Wednesday, January 13, 2010

"The fact remains- you wanted a baby yesterday."

I had a great meeting with my RE today. The title of this post is something he said to me, while telling me he relates to IF depression, as "everything we do to get you there has that cloud hanging over it, so when it is a failure, that cloud just takes a little piece of you with it."

After talking at length about my options, Mr. jme and I have decided we are going to be doing Follistim injections + IUI + progesterone in the 2 WW as our plan of attack. My RE says we will do one cycle on, one cycle off, to give my body rest. If I don't have a BFP after our second medicated cycle, then he will be performing a laproscopy to see if what issues I may have (i.e. endo, cysts) that may be preventing me from getting KTFU. We will try 2 more cycles post-lap, and if no BFP by then, it is on to IVF we go.

I really felt pumped and excited when we left this morning. However, while sitting in the car a few minutes ago, my eyes welled up with tears as I thought of the prospect of another 8 months of fertility treatments, the cost to us, and I thought of my angel baby. I would be close to finding out the sex of my baby if he or she was still with us. Just the thought of how close I got to my dream, and now the lengths I am going through to achieve it, just take my breath away sometimes.

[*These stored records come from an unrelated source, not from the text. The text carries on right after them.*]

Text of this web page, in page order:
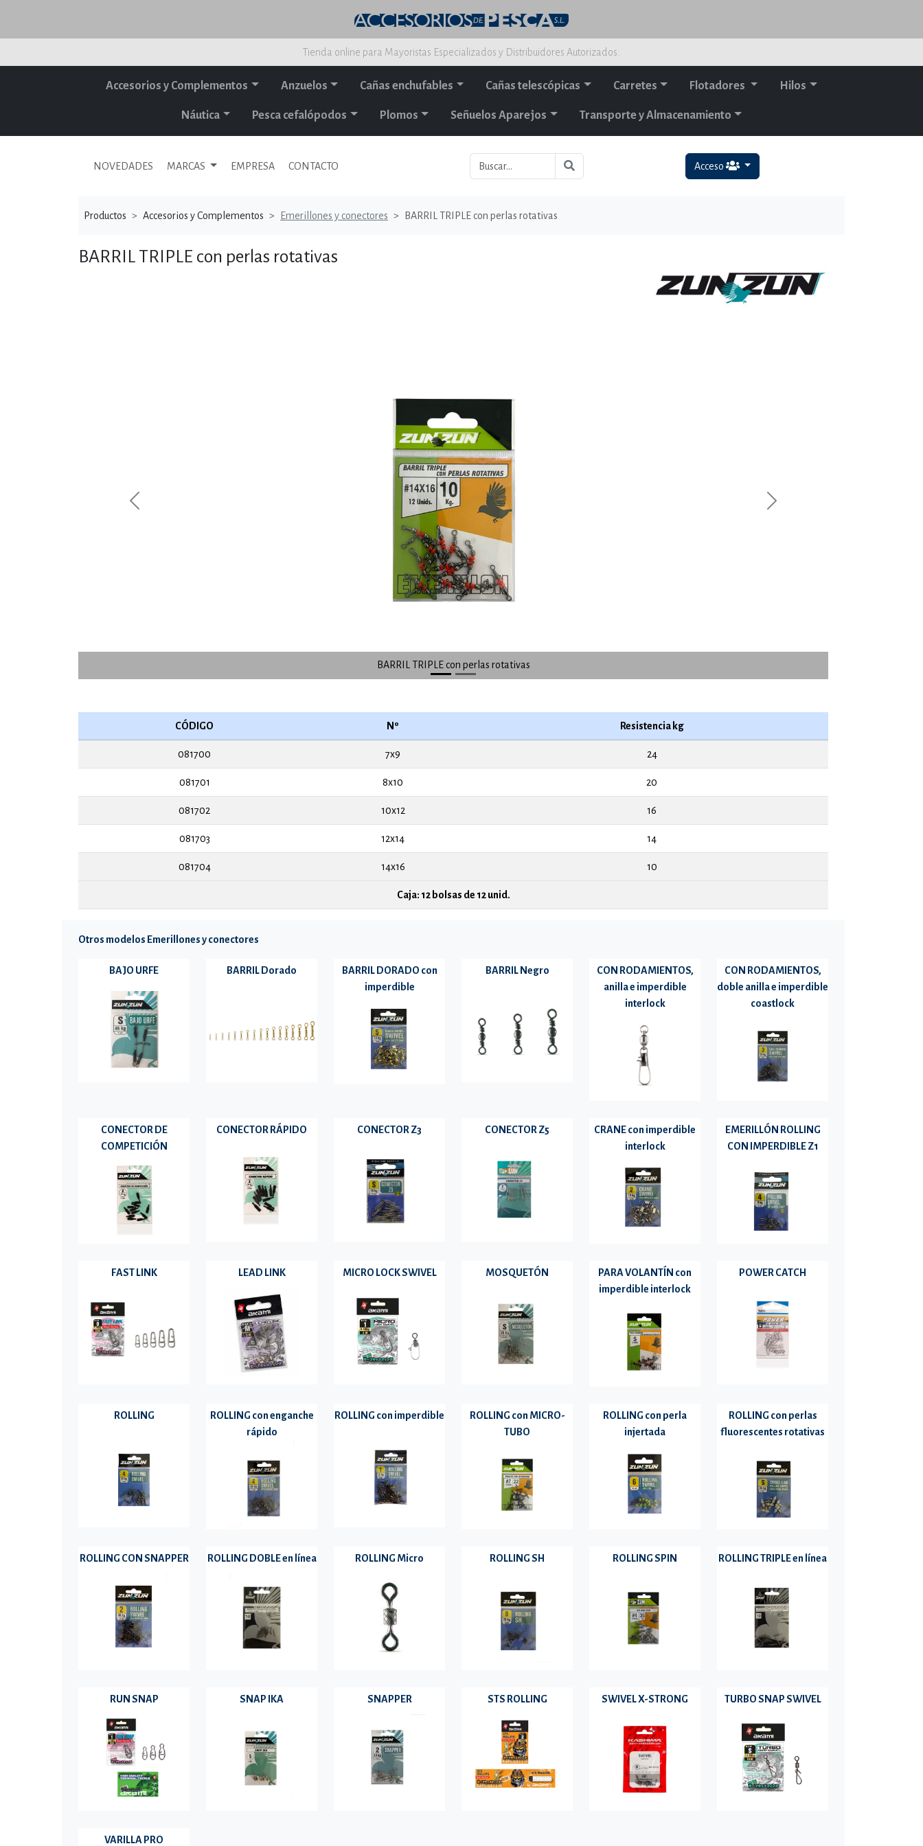
Tienda online para Mayoristas Especializados y Distribuidores Autorizados.
Accesorios y Complementos Anzuelos Cañas enchufables Cañas telescópicas Carretes Flotadores Hilos
Náutica Pesca cefalópodos Plomos Señuelos Aparejos Transporte y Almacenamiento
NOVEDADES MARCAS EMPRESA CONTACTO Acceso
Productos Accesorios y Complementos Emerillones y conectores BARRIL TRIPLE con perlas rotativas
BARRIL TRIPLE con perlas rotativas
BARRIL TRIPLE con perlas rotativas
Previous Next
CÓDIGO Nº Resistencia kg
081700 7x9 24
081701 8x10 20
081702 10x12 16
081703 12x14 14
081704 14x16 10
Caja: 12 bolsas de 12 unid.
Otros modelos Emerillones y conectores
BAJO URFE BARRIL Dorado
BARRIL DORADO con
imperdible
BARRIL Negro
CON RODAMIENTOS,
anilla e imperdible
interlock
CON RODAMIENTOS,
doble anilla e imperdible
coastlock
CONECTOR DE
COMPETICIÓN
CONECTOR RÁPIDO CONECTOR Z3 CONECTOR Z5
CRANE con imperdible
interlock
EMERILLÓN ROLLING
CON IMPERDIBLE Z1
FAST LINK LEAD LINK MICRO LOCK SWIVEL MOSQUETÓN
PARA VOLANTÍN con
imperdible interlock
POWER CATCH
ROLLING
ROLLING con enganche
rápido
ROLLING con imperdible
ROLLING con MICRO-
TUBO
ROLLING con perla
injertada
ROLLING con perlas
fluorescentes rotativas
ROLLING CON SNAPPER ROLLING DOBLE en línea ROLLING Micro ROLLING SH ROLLING SPIN ROLLING TRIPLE en línea
RUN SNAP SNAP IKA SNAPPER STS ROLLING SWIVEL X-STRONG TURBO SNAP SWIVEL
VARILLA PRO
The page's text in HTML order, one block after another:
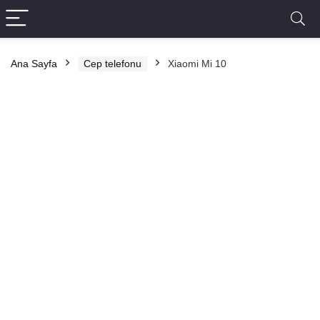
Ana Sayfa Cep telefonu Xiaomi Mi 10
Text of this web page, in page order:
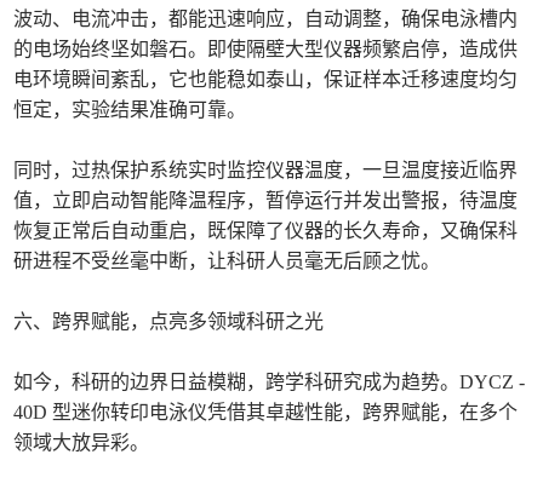
波动、电流冲击，都能迅速响应，自动调整，确保电泳槽内
的电场始终坚如磐石。即使隔壁大型仪器频繁启停，造成供
电环境瞬间紊乱，它也能稳如泰山，保证样本迁移速度均匀
恒定，实验结果准确可靠。
同时，过热保护系统实时监控仪器温度，一旦温度接近临界
值，立即启动智能降温程序，暂停运行并发出警报，待温度
恢复正常后自动重启，既保障了仪器的长久寿命，又确保科
研进程不受丝毫中断，让科研人员毫无后顾之忧。
六、跨界赋能，点亮多领域科研之光
如今，科研的边界日益模糊，跨学科研究成为趋势。DYCZ -
40D 型迷你转印电泳仪凭借其卓越性能，跨界赋能，在多个
领域大放异彩。
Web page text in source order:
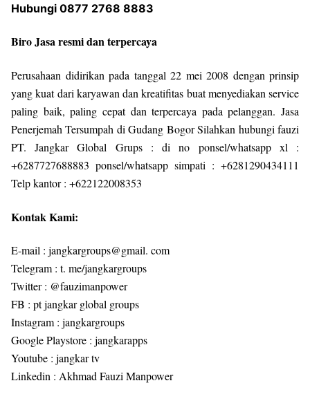
Hubungi 0877 2768 8883
Biro Jasa resmi dan terpercaya
Perusahaan didirikan pada tanggal 22 mei 2008 dengan prinsip
yang kuat dari karyawan dan kreatifitas buat menyediakan service
paling baik, paling cepat dan terpercaya pada pelanggan. Jasa
Penerjemah Tersumpah di Gudang Bogor Silahkan hubungi fauzi
PT. Jangkar Global Grups : di no ponsel/whatsapp xl :
+6287727688883 ponsel/whatsapp simpati : +6281290434111
Telp kantor : +622122008353
Kontak Kami:
E-mail : jangkargroups@gmail. com
Telegram : t. me/jangkargroups
Twitter : @fauzimanpower
FB : pt jangkar global groups
Instagram : jangkargroups
Google Playstore : jangkarapps
Youtube : jangkar tv
Linkedin : Akhmad Fauzi Manpower
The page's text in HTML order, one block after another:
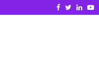
Facebook
Twitter
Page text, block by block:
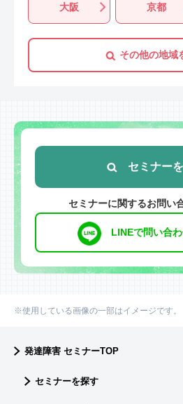
大阪 京都
その他の地域
セミナー
セミナーに関するお問い
LINEで問い合
※使用している画像の一部はイメージです。
発達障害 セミナーTOP
セミナーを探す
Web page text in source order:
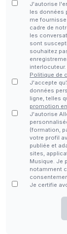
J'autorise
les données
me
cadre de
les
sont
souhaitez
Politique de
J'accepte
données
ligne, telles
promotion
J'autorise
(formation,
votre profil
publiée et
sites,
Musique. Je
notamment
Je certifie
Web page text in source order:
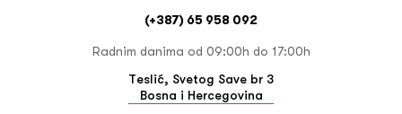
(+387) 65 958 092
Radnim danima od 09:00h do 17:00h
Teslić, Svetog Save br 3
Bosna i Hercegovina
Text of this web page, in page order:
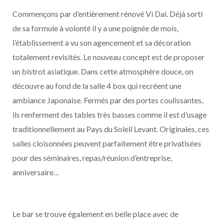
Commençons par d’entièrement rénové Vi Dai. Déjà sorti
de sa formule à volonté il y a une poignée de mois,
l’établissement a vu son agencement et sa décoration
totalement revisités. Le nouveau concept est de proposer
un bistrot asiatique. Dans cette atmosphère douce, on
découvre au fond de la salle 4 box qui recréent une
ambiance Japonaise. Fermés par des portes coulissantes,
ils renferment des tables très basses comme il est d’usage
traditionnellement au Pays du Soleil Levant. Originales, ces
salles cloisonnées peuvent parfaitement être privatisées
pour des séminaires, repas/réunion d’entreprise,
anniversaire…
Le bar se trouve également en belle place avec de
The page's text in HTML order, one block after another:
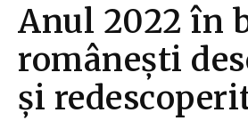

Well, I am anxiously about to head to my injectables class from 2-4. Needles don't scare me- I just want to make sure I am doing it right. A lot of my shots I will have to administer myself b/c I will be on the road for my lovely job.

I'll update again when I get out of class. Toodles.

3 comments:

  1. Oh sweetie, you have no idea how I hope this 1st IUI w/ injectibles does the trick for you. ((HUGS))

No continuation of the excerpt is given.